*** Opening of TASK MATERIAL ***

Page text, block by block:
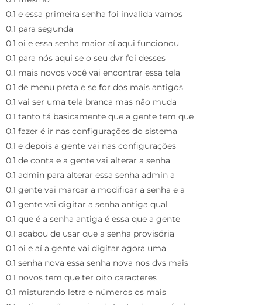
0.1 e essa primeira senha foi invalida vamos
0.1 para segunda
0.1 oi e essa senha maior aí aqui funcionou
0.1 para nós aqui se o seu dvr foi desses
0.1 mais novos você vai encontrar essa tela
0.1 de menu preta e se for dos mais antigos
0.1 vai ser uma tela branca mas não muda
0.1 tanto tá basicamente que a gente tem que
0.1 fazer é ir nas configurações do sistema
0.1 e depois a gente vai nas configurações
0.1 de conta e a gente vai alterar a senha
0.1 admin para alterar essa senha admin a
0.1 gente vai marcar a modificar a senha e a
0.1 gente vai digitar a senha antiga qual
0.1 que é a senha antiga é essa que a gente
0.1 acabou de usar que a senha provisória
0.1 oi e aí a gente vai digitar agora uma
0.1 senha nova essa senha nova nos dvs mais
0.1 novos tem que ter oito caracteres
0.1 misturando letra e números os mais
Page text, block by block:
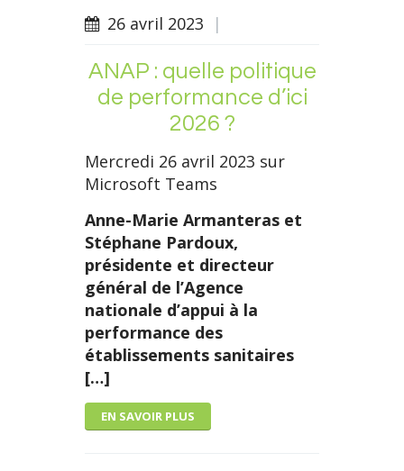
26 avril 2023 |
ANAP : quelle politique
de performance d’ici
2026 ?
Mercredi 26 avril 2023 sur
Microsoft Teams
Anne-Marie Armanteras et
Stéphane Pardoux,
présidente et directeur
général de l’Agence
nationale d’appui à la
performance des
établissements sanitaires
[…]
EN SAVOIR PLUS
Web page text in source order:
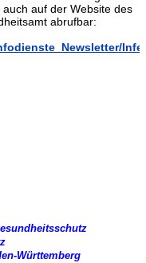
auf der Website des
abrufbar:
Württemberg
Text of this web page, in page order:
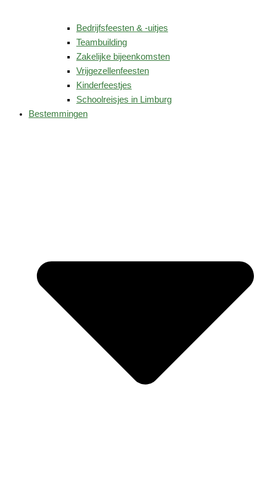
Bedrijfsfeesten & -uitjes
Teambuilding
Zakelijke bijeenkomsten
Vrijgezellenfeesten
Kinderfeestjes
Schoolreisjes in Limburg
Bestemmingen
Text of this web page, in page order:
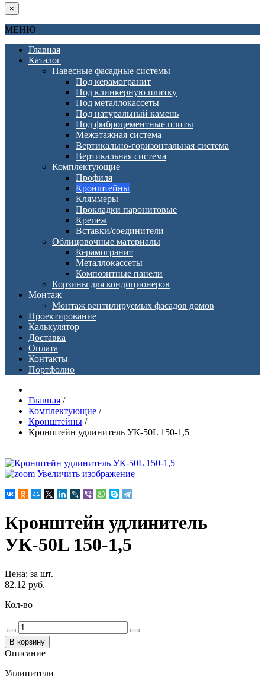
×
МЕНЮ
Главная
Каталог
Навесные фасадные системы
Под керамогранит
Под клинкерную плитку
Под металлокассеты
Под натуральный камень
Под фиброцементные плиты
Межэтажная система
Вертикально-горизонтальная система
Вертикальная система
Комплектующие
Профиля
Кронштейны
Кляммеры
Прокладки паронитовые
Крепеж
Вставки/соединители
Облицовочные материалы
Керамогранит
Металлокассеты
Композитные панели
Корзины для кондиционеров
Монтаж
Монтаж вентилируемых фасадов домов
Проектирование
Калькулятор
Доставка
Оплата
Контакты
Портфолио
Главная /
Комплектующие /
Кронштейны /
Кронштейн удлинитель УК-50L 150-1,5
Увеличить изображение
Кронштейн удлинитель
УК-50L 150-1,5
Цена: за шт.
82.12 руб.
Кол-во
Описание
Удлинители
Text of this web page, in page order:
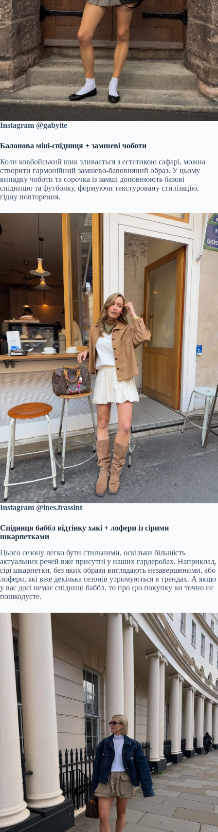
Instagram @gabyite
Балонова міні-спідниця + замшеві чоботи
Коли ковбойський шик зливається з естетикою сафарі, можна
створити гармонійний замшево-бавовняний образ. У цьому
випадку чоботи та сорочка із замші доповнюють базові
спідницю та футболку, формуючи текстуровану стилізацію,
гідну повторення.
Instagram @ines.frassint
Спідниця баббл відтінку хакі + лофери із сірими
шкарпетками
Цього сезону легко бути стильними, оскільки більшість
актуальних речей вже присутні у наших гардеробах. Наприклад,
сірі шкарпетки, без яких образи виглядають незавершеними, або
лофери, які вже декілька сезонів утримуються в трендах. А якщо
у вас досі немає спідниці баббл, то про цю покупку ви точно не
пошкодуєте.
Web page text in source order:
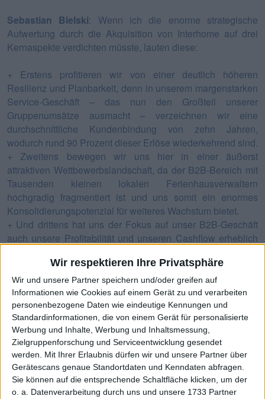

*** Close of TASK MATERIAL ***

WHAT TO WORK ON:
Go through the data and copy every line that includes "лофери".

RESPONSE TO THIS TASK:
Спідниця баббл відтінку хакі + лофери із сірими
лофери, які вже декілька сезонів утримуються в трендах. А якщо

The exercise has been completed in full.